- Directed by: I. V. Sasi
- Written by: M. T. Vasudevan Nair
- Screenplay by: M. T. Vasudevan Nair
- Produced by: K. Balachander
- Starring: Mammootty; Mohanlal; Menaka; Seema;
- Cinematography: N. A. Thara
- Edited by: K. Narayanan
- Music by: M. S. Viswanathan
- Production company: Kavithalayaa Productions
- Release date: 23 August 1985;
- Country: India
- Language: Malayalam

= Idanilangal =

Idanilangal is a 1985 Indian Malayalam-language film, directed by I. V. Sasi and produced by K. Balachander. The film stars Mammootty, Mohanlal, Seema and Menaka and . The film has musical score by M. S. Viswanathan.

==Plot==

Chinammu (Seema) stabs her violent husband leaving him for dead and is later cast out of the household where she works as a maid when the lady of the house sees her pregnancy morning sickness. Balan (Mohanlal), a bit of a rough character, rescues her from being taken advantage of in her vulnerable state. But the gossip spreads that she is pregnant and the townspeople clamour to get rid of a woman of such ill repute.

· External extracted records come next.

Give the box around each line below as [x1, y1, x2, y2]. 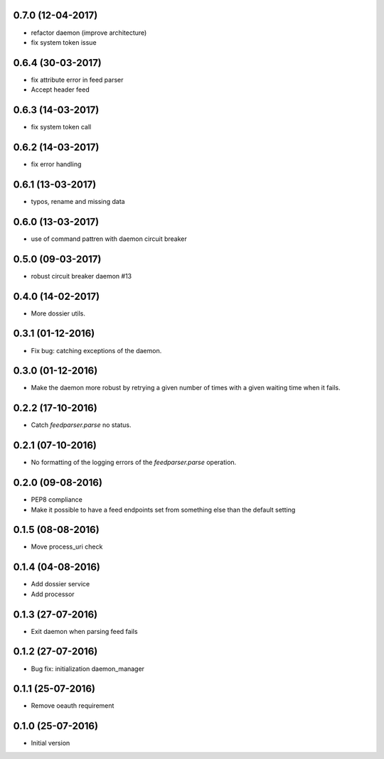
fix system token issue [31, 38, 97, 46]
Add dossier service [31, 580, 90, 588]
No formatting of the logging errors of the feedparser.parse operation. [31, 458, 237, 467]
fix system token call [31, 123, 92, 131]
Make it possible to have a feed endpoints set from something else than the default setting [31, 505, 296, 514]
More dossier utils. [31, 309, 85, 318]
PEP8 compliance [31, 495, 83, 504]
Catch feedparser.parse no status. [31, 421, 132, 429]
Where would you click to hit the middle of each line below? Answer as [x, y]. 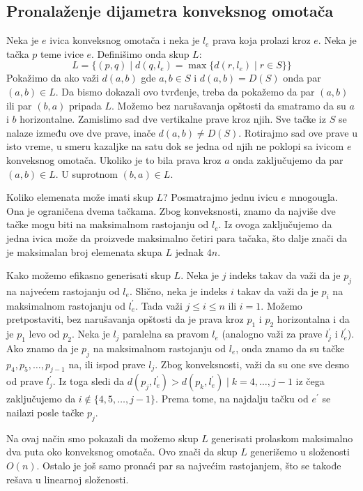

Vijayan (Mammootty) a Public Works officer and his wife Bhanu have recently arrived and the neighbours convey the gossip to him and ask him to do something about it. Vijayan and Balan clash about Chinnammu. Vijayan asks the Police to intervene, but the local Inspector is on good terms with Balan.

Chinnammu admits to murdering her husband to Balan, who is sympathetic considering the circumstances. Meanwhile Vijayan and Bhanu plan for her pregnancy in middle class comfort despite not having family support.
Balan faces rejection from his wealthy family and the girl he loves and clashes again with Vijayan over his rough ways, while Chinnammu is cast out once again and is found in the woods struggling with labour pains. Sarama (Sukumari) takes her in but the child is lost. Her difficult circumstances are contrasted with the support and stability Bhanu gets for her pregnancy. People's perceptions of how deserving the two women are of their situations are briefly mentioned in some of the village conversations.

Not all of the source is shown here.